Politik luar negeri Indonesia adalah bebas di mana Indonesia bebas dari ikatan apapun juga, baik itu dalam secara militer, politik ataupun secara
ideologis bahwa Indonesia benar-benar terbebas dari berbagai masalah atau peristiwa dengan tidak adanya pengaruh dari pihak manapun, baik
secara militer, politis, ataupun secara ideologis.” Kumpulan Pidato Presiden Soeharto, http:kepustakaan-presiden.pnri.go.idspeech
202 Kelas XII SMAMA
Seperti yang telah disebutkan sebelumnya, dalam bidang politik luar negeri, kebijakan politik luar negeri Indonesia lebih menaruh perhatian khusus terhadap
soal regionalisme. Para pemimpin Indonesia menyadari pentingnya stabilitas regional akan dapat menjamin keberhasilan rencana pembangunan Indonesia.

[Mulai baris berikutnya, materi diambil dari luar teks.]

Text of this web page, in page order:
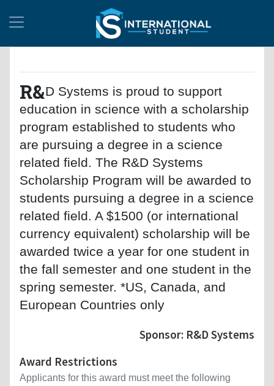
R&D Systems is proud to support
education in science with a scholarship
program established to students who
are pursuing a degree in a science
related field. The R&D Systems
Scholarship Program will be awarded to
students pursuing a degree in a science
related field. A $1500 (or international
currency equivalent) scholarship will be
awarded twice a year for one student in
the fall semester and one student in the
spring semester. *US, Canada, and
European Countries only
Sponsor: R&D Systems
Award Restrictions
Applicants for this award must meet the following
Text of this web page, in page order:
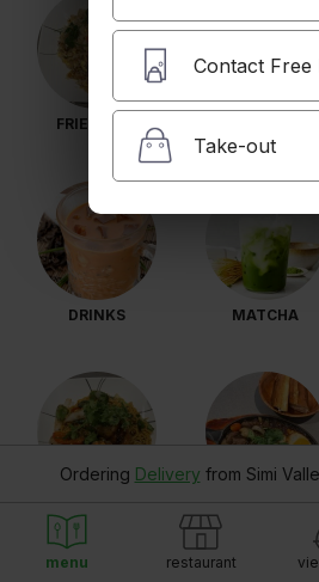
FRIED RICE
DRINKS MATCHA
NOODLES
Ordering Delivery from Simi
menu restaurant
Contact Free
Take-out
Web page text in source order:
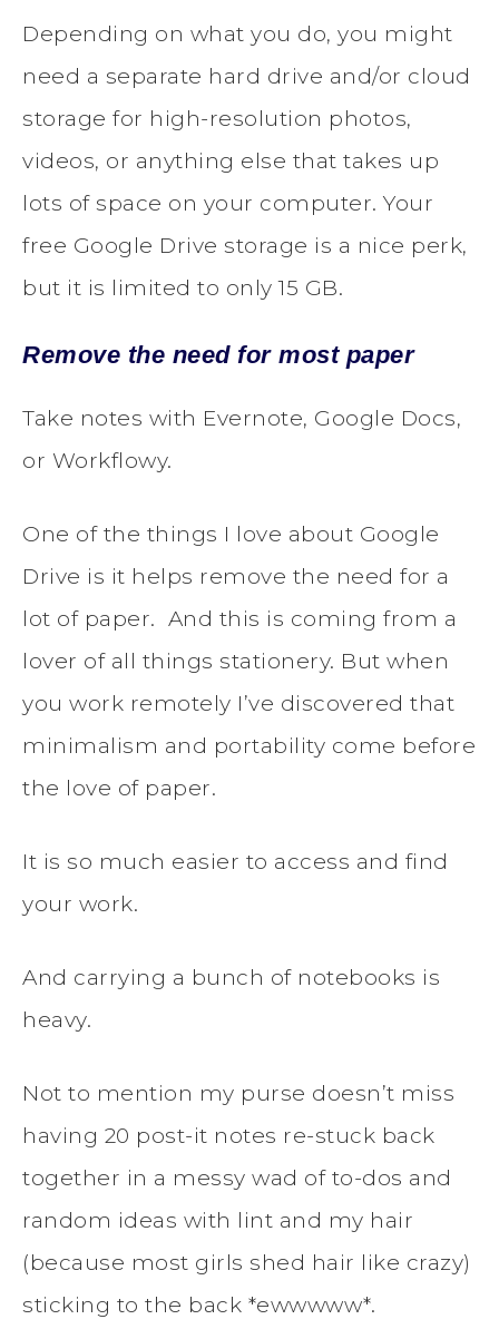
Depending on what you do, you might
need a separate hard drive and/or cloud
storage for high-resolution photos,
videos, or anything else that takes up
lots of space on your computer. Your
free Google Drive storage is a nice perk,
but it is limited to only 15 GB.
Remove the need for most paper
Take notes with Evernote, Google Docs,
or Workflowy.
One of the things I love about Google
Drive is it helps remove the need for a
lot of paper. And this is coming from a
lover of all things stationery. But when
you work remotely I’ve discovered that
minimalism and portability come before
the love of paper.
It is so much easier to access and find
your work.
And carrying a bunch of notebooks is
heavy.
Not to mention my purse doesn’t miss
having 20 post-it notes re-stuck back
together in a messy wad of to-dos and
random ideas with lint and my hair
(because most girls shed hair like crazy)
sticking to the back *ewwwww*.

Kebijakan luar negeri Indonesia juga mempertahankan persahabatan dengan pihak Barat, memperkenalkan pintu terbuka bagi investor asing, serta bantuan
pinjaman. Presiden Soeharto juga selalu menempatkan posisi Indonesia sebagai pemeran utama dalam pelaksanaan kebijakan luar negerinya tersebut,
seperti halnya pada masa pemerintahan Presiden Soekarno.

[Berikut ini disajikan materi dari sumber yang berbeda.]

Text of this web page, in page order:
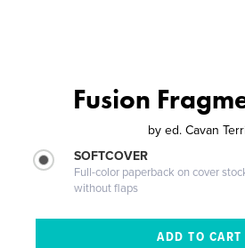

Beberapa sikap Indonesia dalam melaksanakan politik luar negerinya antara lain; menghentikan konfrontasi dengan Malaysia. Upaya mengakhiri
konfrontasi terhadap Malaysia dilakukan agar Indonesia mendapatkan kembali kepercayaan dari Barat dan membangun kembali ekonomi Indonesia melalui
investasi dan bantuan dari pihak asing. Tindakan ini juga dilakukan untuk menunjukkan pada dunia bahwa Indonesia meninggalkan kebijakan luar
negerinya yang agresif. Konfrontasi berakhir setelah Adam Malik yang pada saat itu menjabat sebagai Menteri Luar Negeri menandatangani Perjanjian
Bangkok pada tanggal 11 Agustus 1966 yang isinya mengakui Malaysia sebagai suatu negara.

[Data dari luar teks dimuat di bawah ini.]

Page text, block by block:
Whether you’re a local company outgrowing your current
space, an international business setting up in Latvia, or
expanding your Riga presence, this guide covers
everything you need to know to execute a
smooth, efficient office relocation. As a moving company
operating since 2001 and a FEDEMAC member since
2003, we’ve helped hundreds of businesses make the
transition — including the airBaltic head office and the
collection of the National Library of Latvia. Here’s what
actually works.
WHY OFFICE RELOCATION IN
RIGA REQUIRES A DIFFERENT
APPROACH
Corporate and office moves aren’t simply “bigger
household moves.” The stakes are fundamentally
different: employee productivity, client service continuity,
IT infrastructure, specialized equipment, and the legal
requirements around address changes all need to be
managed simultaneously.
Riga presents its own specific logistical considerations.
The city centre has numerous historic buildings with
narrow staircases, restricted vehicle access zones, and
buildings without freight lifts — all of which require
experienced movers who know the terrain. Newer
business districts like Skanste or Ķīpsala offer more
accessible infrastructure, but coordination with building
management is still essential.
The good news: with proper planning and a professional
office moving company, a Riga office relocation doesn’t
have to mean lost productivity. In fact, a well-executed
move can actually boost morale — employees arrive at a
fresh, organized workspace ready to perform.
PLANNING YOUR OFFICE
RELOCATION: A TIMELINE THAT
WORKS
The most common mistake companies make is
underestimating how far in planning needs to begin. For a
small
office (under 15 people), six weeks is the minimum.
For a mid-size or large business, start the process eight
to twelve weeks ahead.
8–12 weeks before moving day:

Selanjutnya Indonesia juga terlibat aktif membentuk organisasi ASEAN bersama dengan Singapura, Malaysia, Thailand dan Filipina. Dalam
pembentukan ASEAN Indonesia memainkan peranan utama dalam pembentukan organisasi ASEAN. ASEAN merupakan wadah bagi politik luar
negeri Indonesia. Kerja sama ASEAN dipandang sebagai bagian terpenting dari kebijakan luar negeri Indonesia. Ada kesamaan kepentingan nasional
antara negara-negara anggota ASEAN, yaitu pembangunan ekonomi dan sikap non komunis. Dengan demikian, stabilitas negara-negara anggota
ASEAN bagi kepentingan nasional Indonesia sendiri sangatlah penting. ASEAN dijadikan barometer utama pelaksanaan kerangka politik luar negeri
Indonesia. Berbagai kebutuhan masyarakat Indonesia coba difasilitasi dan dicarikan solusinya dalam forum regional ini. Pemerintahan Soeharto coba
membangun Indonesia sebagai salah satu negara Industri baru di kawasan Asia Tenggara, sehingga pernah disejajarkan dengan Korea Selatan, Taiwan,
dan Thailand sebagai macan-macan Asia baru. Di samping itu, politik luar negeri Indonesia dalam forum ASEAN, juga untuk membentuk citra positif
Indonesia sebagai salah satu negara yang paling demokratis dan sangat layak bagi investasi industri.